Look below for the line with "('Kv-P3', KvaernoS4P3Q2, 1e-10), [121, 1139, 238, 1148]" and the line with "and the manager"; repeat exactly those two lines and all lines between them, but no pictures.

▶ [EXERCISE INPUT]
=== Begin Enclosure ===

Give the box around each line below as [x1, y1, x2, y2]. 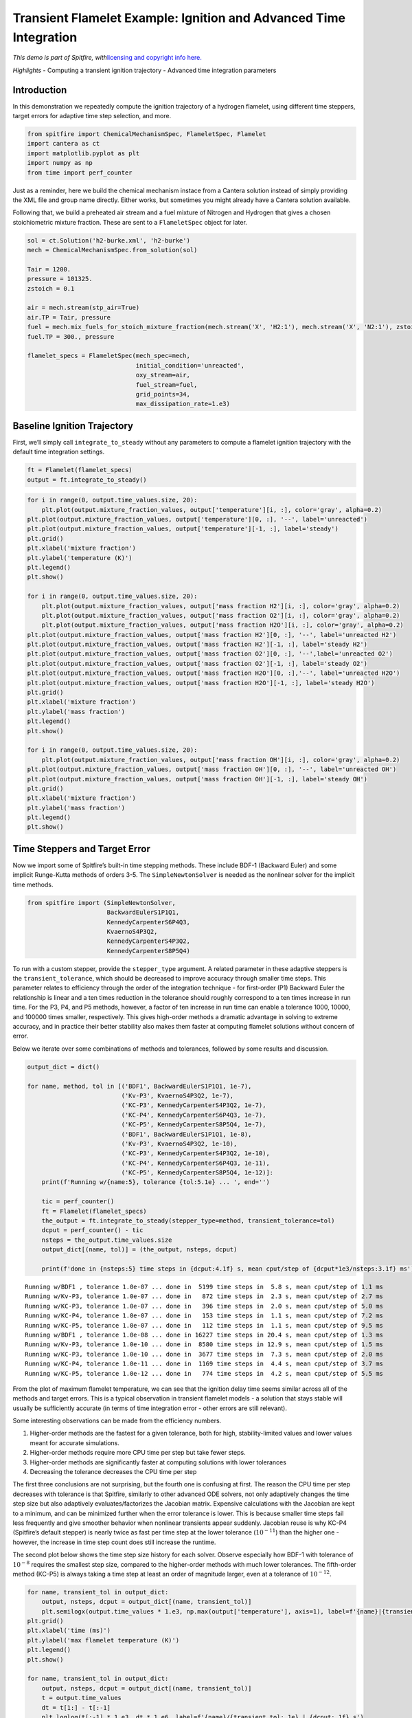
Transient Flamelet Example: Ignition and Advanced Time [12, 10, 346, 25]
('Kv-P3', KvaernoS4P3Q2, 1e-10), [121, 1139, 238, 1148]
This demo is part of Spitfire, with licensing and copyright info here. [12, 54, 202, 62]
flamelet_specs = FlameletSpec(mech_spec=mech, [27, 352, 190, 360]
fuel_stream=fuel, [135, 381, 198, 388]
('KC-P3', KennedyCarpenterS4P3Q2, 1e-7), [121, 1102, 266, 1109]
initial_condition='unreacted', [135, 361, 245, 369]
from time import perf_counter [27, 168, 133, 177]
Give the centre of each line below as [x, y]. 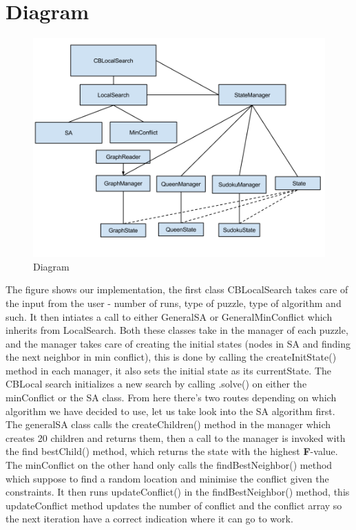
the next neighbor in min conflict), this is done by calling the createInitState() [171, 357]
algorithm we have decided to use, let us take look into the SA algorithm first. [170, 411]
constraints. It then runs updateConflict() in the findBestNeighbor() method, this [178, 492]
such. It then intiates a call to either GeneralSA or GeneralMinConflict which [169, 316]
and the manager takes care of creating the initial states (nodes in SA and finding [178, 343]
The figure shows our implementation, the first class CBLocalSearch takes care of [177, 289]
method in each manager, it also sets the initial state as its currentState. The [169, 370]
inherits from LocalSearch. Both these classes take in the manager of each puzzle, [177, 330]
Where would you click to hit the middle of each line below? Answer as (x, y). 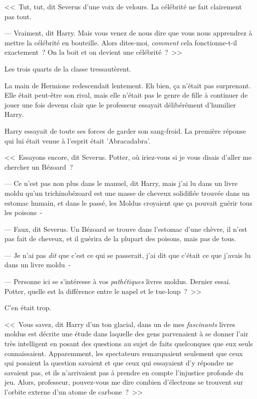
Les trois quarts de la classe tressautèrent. (68, 68)
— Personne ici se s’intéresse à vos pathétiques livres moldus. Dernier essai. (118, 281)
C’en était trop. (28, 308)
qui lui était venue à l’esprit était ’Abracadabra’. (77, 140)
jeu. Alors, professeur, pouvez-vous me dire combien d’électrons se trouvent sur (124, 382)
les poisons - (23, 212)
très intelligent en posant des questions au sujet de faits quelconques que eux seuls (129, 344)
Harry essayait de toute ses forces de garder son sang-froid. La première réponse (125, 130)
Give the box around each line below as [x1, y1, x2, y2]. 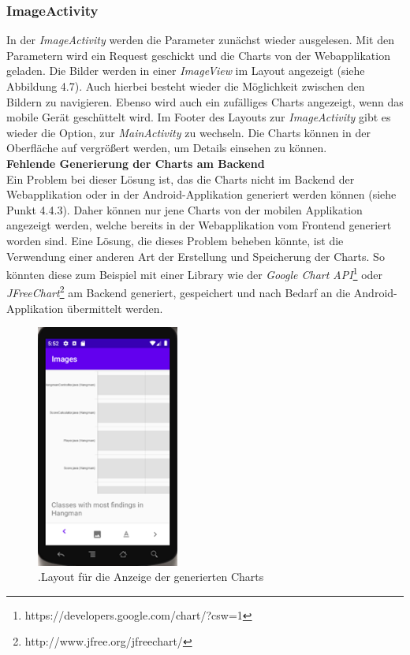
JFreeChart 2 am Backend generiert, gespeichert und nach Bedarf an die [6, 282, 351, 301]
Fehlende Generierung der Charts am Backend [6, 154, 265, 171]
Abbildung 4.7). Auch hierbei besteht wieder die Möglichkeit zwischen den [6, 78, 365, 94]
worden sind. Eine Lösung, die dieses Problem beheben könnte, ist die [6, 232, 344, 248]
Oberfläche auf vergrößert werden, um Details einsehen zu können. [6, 140, 327, 156]
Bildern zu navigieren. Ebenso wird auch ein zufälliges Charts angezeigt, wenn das [6, 93, 404, 110]
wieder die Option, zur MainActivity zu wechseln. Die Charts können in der [6, 124, 371, 140]
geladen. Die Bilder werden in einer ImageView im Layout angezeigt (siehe [6, 62, 365, 79]
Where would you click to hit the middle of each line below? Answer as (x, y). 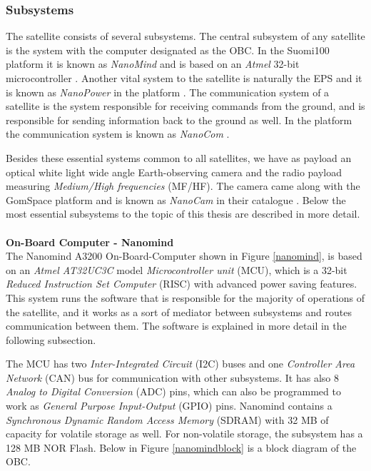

=== End Enclosure ===

▶ [ANSWER BOX]
('Kv-P3', KvaernoS4P3Q2, 1e-10), [121, 1139, 238, 1148]
This demo is part of Spitfire, with licensing and copyright info here. [12, 54, 202, 62]
flamelet_specs = FlameletSpec(mech_spec=mech, [27, 352, 190, 360]
fuel_stream=fuel, [135, 381, 198, 388]
('KC-P3', KennedyCarpenterS4P3Q2, 1e-7), [121, 1102, 266, 1109]
initial_condition='unreacted', [135, 361, 245, 369]
from time import perf_counter [27, 168, 133, 177]
Give the centre of each line below as [x, y]. 
the next neighbor in min conflict), this is done by calling the createInitState() [171, 357]
algorithm we have decided to use, let us take look into the SA algorithm first. [170, 411]
constraints. It then runs updateConflict() in the findBestNeighbor() method, this [178, 492]
such. It then intiates a call to either GeneralSA or GeneralMinConflict which [169, 316]
and the manager takes care of creating the initial states (nodes in SA and finding [178, 343]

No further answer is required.